Problem requirements
Only a number is wanted: how many lines in the records below contain "collaudo"?

Material supplied

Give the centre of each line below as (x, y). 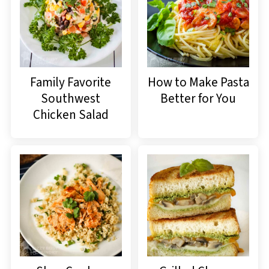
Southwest (71, 99)
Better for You (198, 99)
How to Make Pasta (198, 83)
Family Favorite (71, 83)
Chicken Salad (71, 115)
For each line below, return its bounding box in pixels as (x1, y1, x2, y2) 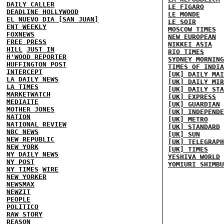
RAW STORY (6, 210, 42, 218)
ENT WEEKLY (6, 22, 46, 30)
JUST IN (26, 45, 54, 53)
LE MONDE (168, 10, 200, 18)
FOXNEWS (6, 30, 34, 38)
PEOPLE (6, 195, 30, 203)
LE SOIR (168, 17, 196, 25)
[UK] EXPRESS (168, 92, 216, 100)
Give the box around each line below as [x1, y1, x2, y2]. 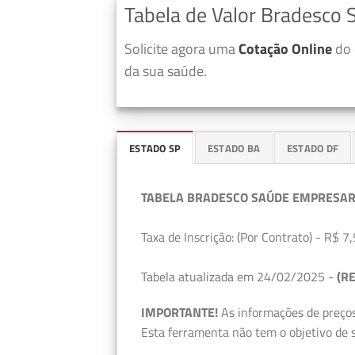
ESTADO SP [129, 139, 181, 156]
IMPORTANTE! [141, 303, 218, 323]
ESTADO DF [286, 139, 339, 156]
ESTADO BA [207, 139, 261, 156]
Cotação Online [239, 37, 332, 59]
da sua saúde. [124, 59, 207, 82]
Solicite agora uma [124, 37, 239, 59]
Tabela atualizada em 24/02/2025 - [141, 266, 337, 286]
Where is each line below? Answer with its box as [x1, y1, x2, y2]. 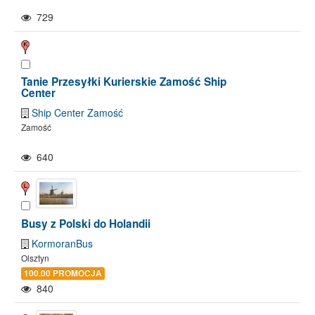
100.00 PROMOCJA [24, 267, 102, 280]
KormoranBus [32, 236, 93, 251]
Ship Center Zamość [32, 105, 123, 120]
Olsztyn [21, 252, 49, 264]
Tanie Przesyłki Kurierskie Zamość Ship [21, 73, 226, 89]
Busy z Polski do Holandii [21, 216, 150, 232]
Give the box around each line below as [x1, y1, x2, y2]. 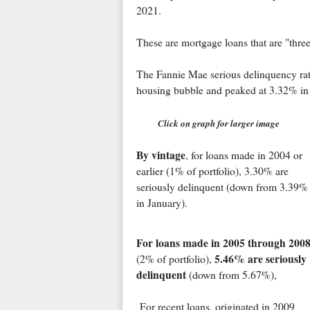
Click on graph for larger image [157, 117, 280, 130]
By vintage [136, 147, 185, 163]
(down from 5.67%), [185, 268, 280, 282]
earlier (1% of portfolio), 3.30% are [136, 164, 289, 179]
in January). [136, 196, 191, 210]
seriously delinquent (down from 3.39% [136, 180, 308, 194]
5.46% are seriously [214, 251, 307, 267]
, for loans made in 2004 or [185, 148, 302, 163]
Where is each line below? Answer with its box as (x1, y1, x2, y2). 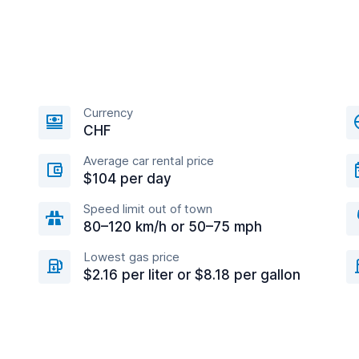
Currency (83, 105, 133, 120)
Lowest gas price (83, 249, 179, 264)
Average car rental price (83, 153, 214, 168)
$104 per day (83, 171, 171, 187)
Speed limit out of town (83, 201, 212, 216)
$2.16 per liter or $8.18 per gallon (83, 267, 301, 283)
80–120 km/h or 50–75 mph (83, 219, 262, 235)
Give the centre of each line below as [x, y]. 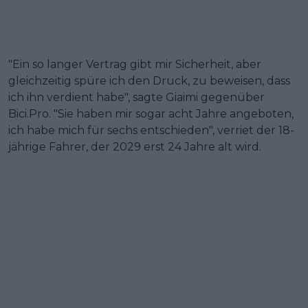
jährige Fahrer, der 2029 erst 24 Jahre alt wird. [135, 146]
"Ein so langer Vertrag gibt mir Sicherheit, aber [135, 64]
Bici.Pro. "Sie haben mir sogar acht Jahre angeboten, [151, 113]
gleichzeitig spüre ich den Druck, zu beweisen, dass [149, 80]
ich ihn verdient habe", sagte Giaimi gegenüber [136, 97]
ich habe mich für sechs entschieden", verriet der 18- [151, 130]
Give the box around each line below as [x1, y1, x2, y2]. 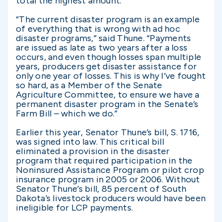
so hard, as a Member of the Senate [16, 80, 163, 91]
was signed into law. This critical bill [16, 136, 164, 147]
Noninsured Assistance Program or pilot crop [16, 165, 204, 175]
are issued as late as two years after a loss [16, 42, 187, 53]
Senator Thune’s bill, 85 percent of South [16, 183, 187, 194]
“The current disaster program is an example [16, 14, 200, 25]
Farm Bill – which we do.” [16, 108, 118, 119]
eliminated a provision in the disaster [16, 146, 170, 157]
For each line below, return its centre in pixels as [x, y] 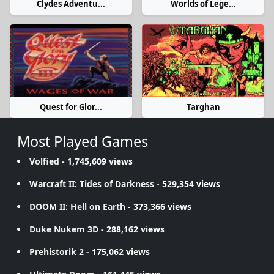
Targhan [203, 107]
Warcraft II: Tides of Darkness [92, 184]
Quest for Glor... [71, 107]
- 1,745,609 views [96, 161]
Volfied [44, 161]
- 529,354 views [187, 184]
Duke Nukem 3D [64, 229]
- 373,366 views [158, 206]
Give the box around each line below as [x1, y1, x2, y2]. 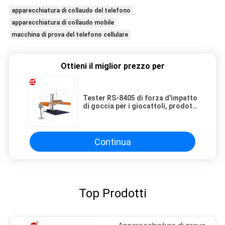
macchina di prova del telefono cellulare [11, 31, 128, 39]
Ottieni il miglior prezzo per [60, 61, 165, 71]
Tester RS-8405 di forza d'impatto [83, 94, 197, 102]
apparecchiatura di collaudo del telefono [11, 7, 131, 15]
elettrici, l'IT [83, 110, 124, 119]
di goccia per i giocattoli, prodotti [83, 102, 197, 110]
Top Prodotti [78, 186, 147, 201]
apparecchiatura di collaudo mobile [11, 19, 114, 27]
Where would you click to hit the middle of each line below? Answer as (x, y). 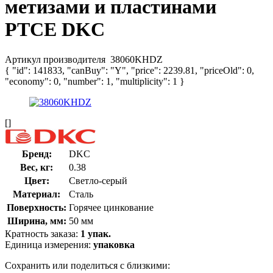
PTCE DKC (55, 30)
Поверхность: (37, 207)
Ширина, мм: (37, 221)
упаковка (114, 244)
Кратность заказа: (43, 233)
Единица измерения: (49, 244)
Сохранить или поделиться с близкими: (87, 265)
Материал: (37, 194)
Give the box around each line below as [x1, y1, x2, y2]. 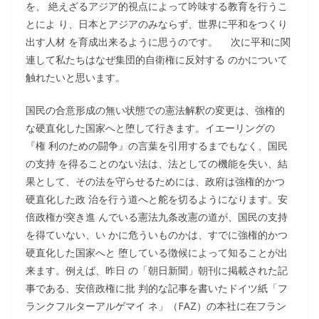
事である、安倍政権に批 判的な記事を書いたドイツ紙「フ [26, 281, 288, 295]
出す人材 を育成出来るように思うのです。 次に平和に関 [26, 35, 291, 48]
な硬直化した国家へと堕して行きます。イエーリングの [26, 121, 275, 135]
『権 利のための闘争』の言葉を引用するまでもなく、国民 [26, 139, 288, 152]
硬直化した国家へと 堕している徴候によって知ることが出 [26, 246, 288, 259]
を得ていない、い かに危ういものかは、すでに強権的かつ [26, 228, 288, 241]
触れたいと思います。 [26, 70, 125, 84]
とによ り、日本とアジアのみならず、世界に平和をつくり [26, 17, 288, 31]
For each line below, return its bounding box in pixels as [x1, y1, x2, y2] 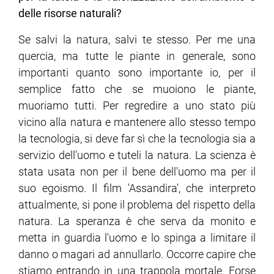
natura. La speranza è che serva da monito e [18, 215, 256, 228]
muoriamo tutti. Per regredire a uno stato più [18, 99, 256, 113]
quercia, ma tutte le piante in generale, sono [18, 50, 256, 63]
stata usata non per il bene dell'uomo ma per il [18, 165, 256, 179]
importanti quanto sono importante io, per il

Expected output
2